BY JOE TYRRELL
NEWJERSEYNEWSROOM.COM
MOVIE REVIEW
Like its wiry heroine, "Colombiana" is slightly constructed but still packs a punch.
Taking on yet another action role, Passaic-born Zoe Saldana powers through this revenge fantasy as a perpetual-motion killing machine.
As Catelaya Restrepo, she has her reasons. We meet her at age 9, a dutiful daughter at home in Bogotá, when some of her father's drug-business associates drive up to the house, guns blazing.
In his few remaining moments, Papa (Jesse Borrego) has time to slip a computer chip to his girl, bracingly well played in these early scenes by 12-year-old Amandla Stenberg.
Named after an orchid, young Catelaya is apparently a top member of the gymnastics team at Pablo Escobar Middle School. She eludes the rest in a chase sequence that would do Jason Bourne proud: over rooftops, down buildings, through markets and into sewers.
Arriving where she's been directed, young Cat then barfs up the swallowed chip, along with a large breakfast, on the desk of the CIA station chief, er, the military attaché at the U.S. Embassy.
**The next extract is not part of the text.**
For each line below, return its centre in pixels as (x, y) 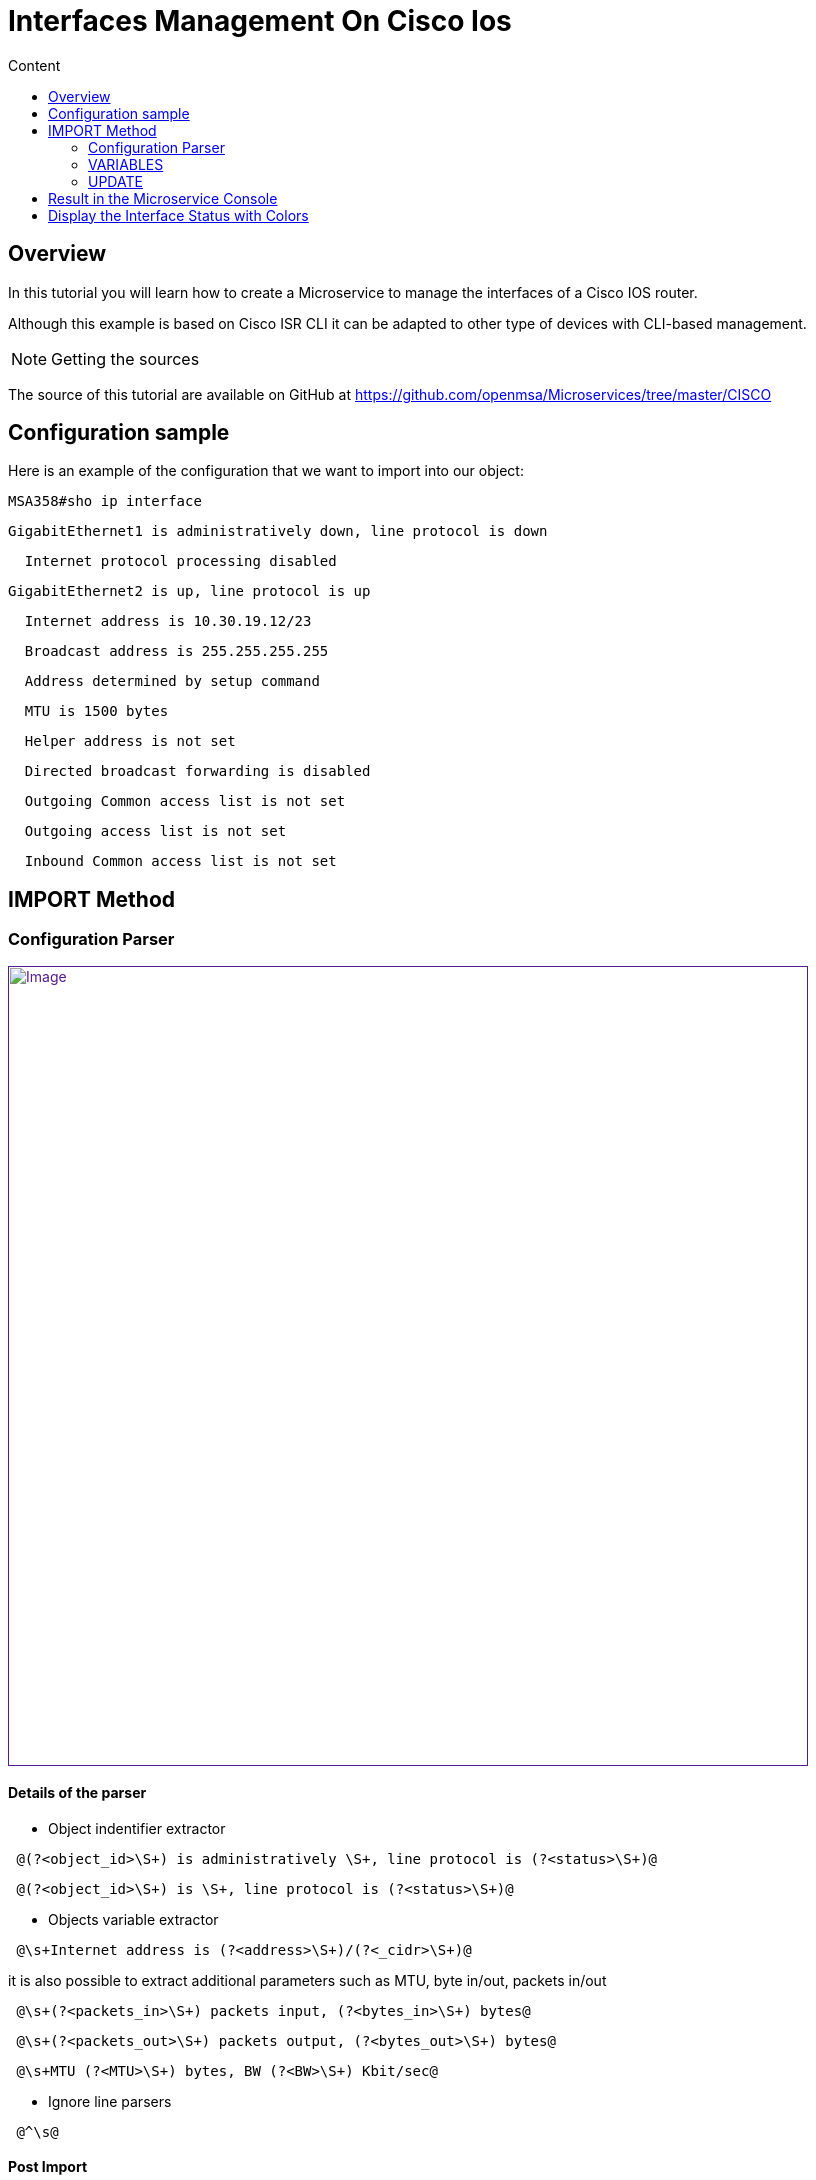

Once in Miami, this very resourceful girl gives the slip to her CIA handler and takes a bus to Chicago to renew ties with relatives. All apples have remained directly under this family tree. Uncle Emilio (Cliff Curtis) may not be in law enforcement computers, but when young Catelaya arrives, he's busy beating a man tied in a chair.
When Cat tells him that she wants to be a killer and asks if he can help, his reply is, "Sure." But he does insist on the importance of education, shooting up a moving car on a Chicago street to make his point.
There's an antic spirit running through these scenes, a tip-off that the script is by Luc Besson, also the producer, and his frequent writing partner, Robert Mark Kamen, who was responsible for "The Karate Kid."
In the history of kick-ass heroines, you've got your real-life Scythian warrior princesses/Amazons, your Boadicea, your Jeanne d'Arc, your Fu Hao, your Molly Pitcher, your Rani Lakshmi Bai _ and then a whole armory of characters invented by Besson.
With the original "La Femme Nikita" in 1990, Besson turned gamin Anne Parillaud into something new, Audrey Hepburn with a very bad attitude and very big guns.
The result was an Anglo-American spy fantasy that had undergone French ironic waterboarding: a murderous junkie punk is enfolded to the bosom of the Republic, learns martial arts, appreciation of Nina Simone and how to twirl a scarf just so, then is released as a sober chic assassin.
"Nikita" has spawned several generations of offspring, including the current TV version featuring thin and buff Maggie Q, who captures some of the spirit of the original. Besson has kept recruiting, adding very young Natalie Portman in "The Professional" and very orange Milla Jovovich in "The Fifth Element."